Murrill’s 1951 Concerto, his second, was dedicated to Casals and enshrines some fine Spanishry amidst its quarter hour length. It opens in Bachian fashion, another specific link to Casals, much in the same way Ysaÿe enshrined some favourite Bach in the solo violin sonata he dedicated to Thibaud. Murrill makes demands in alt as well as a mini cadenza before moving to more explicit Spanish rhythms, employing tremolo and introducing Casals’ own Song of the Birds – heard first on the winds.The heart of the work is the Andante section where noble writing for the cello’s middle register fuses with beautifully - and acutely–judged writing for the orchestral strings. From 11.30 we have more evocation of a Spanish bolero.

Dyson’s Prelude, Fantasy and Chaconne (1936) has never been recorded in toto in this form. This is a fine work, though one in the Prelude at least, audibly indebted to Delius. There’s a dreamy stasis here which is gripping in its quiet intensity and from seven minutes on a strongly Delian introspection. Dyson’s scoring in the Fantasy is charmingly and appositely light and the solo line is both capricious and whimsically vibrant. The Chaconne draws on nobler hues, rears up but ends with a certain degree of elliptical distance.

Rubbra’s Soliloquy is the best known of this quartet. The de Saram version is around as is a subfusc but intense Du Pré on Cello Classics (live). Handley and Wallfisch keep a close eye on architecture here, not allowing it in any way to sprawl. This is a cogent, compact reading, alive and tensely argued. There’s no slacking for the lyric sections as there can be with Du Pré. This is a recording that provides real spine as well as intensity of expression.

It’s good to welcome Wallfisch’s Haydn Wood in all its Elgarian-Tchaikovskian splendour. The blend of lighter French influences is here as well, as it was of course in Elgar but the temperature is always equable. There’s plenty of pert humour and indeed a tongue-in-cheek fugue as we come to the close.

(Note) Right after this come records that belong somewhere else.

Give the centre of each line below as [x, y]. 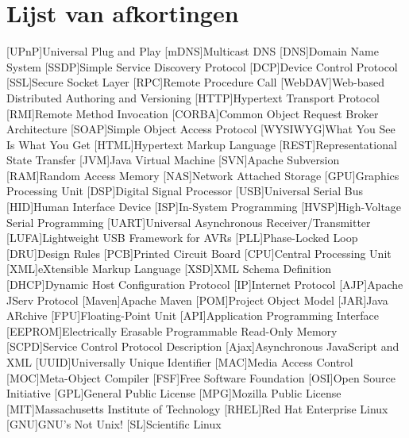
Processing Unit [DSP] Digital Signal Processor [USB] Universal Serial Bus [185, 191]
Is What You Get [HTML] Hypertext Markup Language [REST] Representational [202, 144]
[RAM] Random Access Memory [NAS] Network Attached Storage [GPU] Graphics [203, 175]
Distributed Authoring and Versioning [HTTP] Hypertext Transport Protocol [193, 97]
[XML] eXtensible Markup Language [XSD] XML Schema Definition [169, 269]
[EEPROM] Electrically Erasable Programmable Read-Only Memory [172, 330]
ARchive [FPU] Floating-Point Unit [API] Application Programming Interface [193, 315]
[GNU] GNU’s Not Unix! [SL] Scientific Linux [114, 424]
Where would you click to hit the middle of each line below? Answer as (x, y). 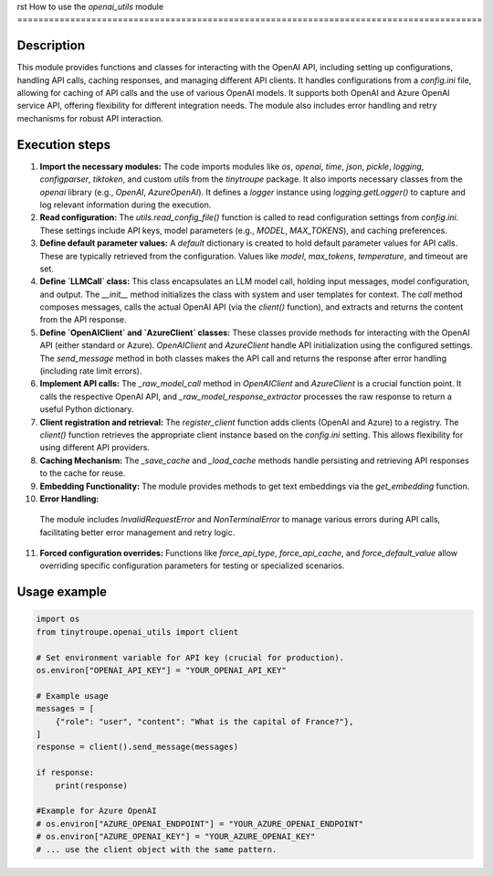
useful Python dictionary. (87, 409)
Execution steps (64, 145)
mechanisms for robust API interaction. (90, 118)
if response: (65, 773)
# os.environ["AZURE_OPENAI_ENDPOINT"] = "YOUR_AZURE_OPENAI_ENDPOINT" (200, 823)
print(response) (91, 785)
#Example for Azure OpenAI (96, 811)
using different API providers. (95, 448)
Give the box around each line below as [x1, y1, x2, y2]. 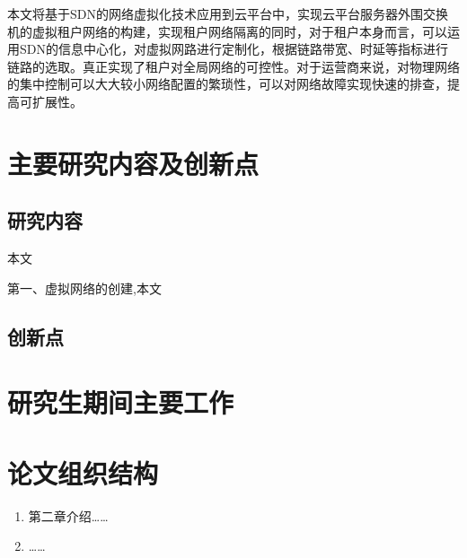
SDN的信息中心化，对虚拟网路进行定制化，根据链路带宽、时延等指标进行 [19, 39, 448, 58]
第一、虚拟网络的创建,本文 [7, 278, 162, 297]
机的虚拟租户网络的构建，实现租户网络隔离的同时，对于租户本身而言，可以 [7, 22, 447, 40]
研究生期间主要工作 [7, 384, 234, 421]
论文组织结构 [7, 454, 159, 491]
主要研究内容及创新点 [7, 144, 260, 181]
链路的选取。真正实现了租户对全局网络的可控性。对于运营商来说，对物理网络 [7, 57, 460, 75]
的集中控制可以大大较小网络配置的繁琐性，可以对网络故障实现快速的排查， [7, 74, 447, 93]
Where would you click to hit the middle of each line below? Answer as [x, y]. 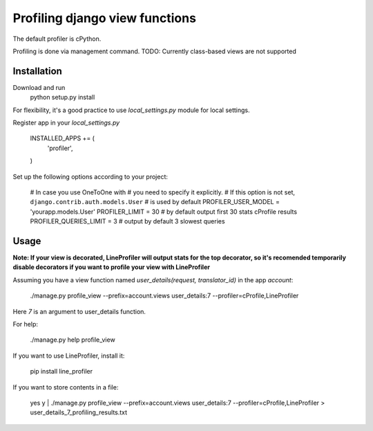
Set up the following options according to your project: [90, 176]
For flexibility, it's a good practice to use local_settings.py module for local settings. [131, 110]
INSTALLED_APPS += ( [62, 138]
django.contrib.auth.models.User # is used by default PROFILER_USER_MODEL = [155, 202]
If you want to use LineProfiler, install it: [69, 356]
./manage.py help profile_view [73, 340]
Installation [37, 71]
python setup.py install [63, 98]
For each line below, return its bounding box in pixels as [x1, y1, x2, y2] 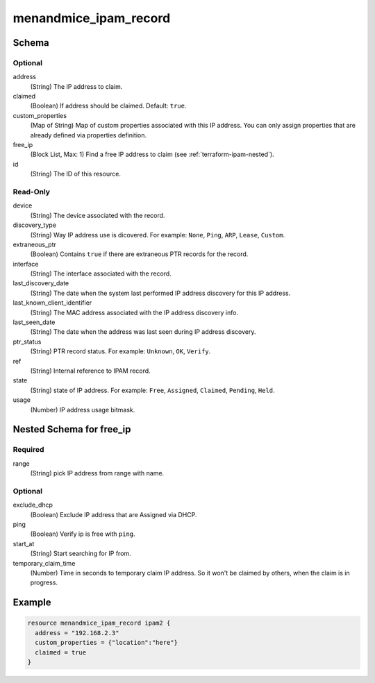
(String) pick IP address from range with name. [30, 469, 165, 478]
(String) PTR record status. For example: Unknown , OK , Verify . [30, 347, 211, 355]
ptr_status [12, 337, 42, 346]
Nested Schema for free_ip [12, 423, 131, 435]
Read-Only [12, 187, 51, 196]
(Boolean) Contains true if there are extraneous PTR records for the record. [30, 250, 249, 258]
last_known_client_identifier [12, 298, 92, 307]
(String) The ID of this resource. [30, 170, 122, 178]
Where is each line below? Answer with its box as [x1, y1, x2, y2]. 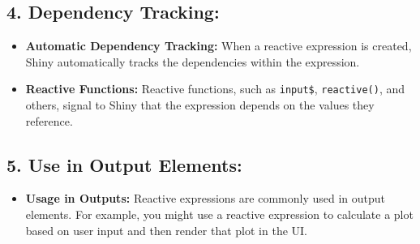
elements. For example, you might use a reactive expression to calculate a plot [25, 206, 414, 223]
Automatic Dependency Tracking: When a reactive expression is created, [25, 37, 412, 54]
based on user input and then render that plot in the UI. [25, 221, 307, 238]
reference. [25, 112, 73, 129]
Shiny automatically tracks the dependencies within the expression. [25, 53, 360, 70]
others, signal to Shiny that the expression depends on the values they [25, 96, 375, 113]
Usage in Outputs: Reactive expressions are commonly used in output [25, 190, 385, 207]
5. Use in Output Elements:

The recording has plenty of bloom to it and the star, Wallfisch, plays with considerable distinction, seconded by Handley. Notes are by Lewis Foreman and up to his standard. Listen to this alongside Cello Classics’ release of British Cellists’ recordings and you’ll get a strong picture of healthy cellistic life in composition and execution.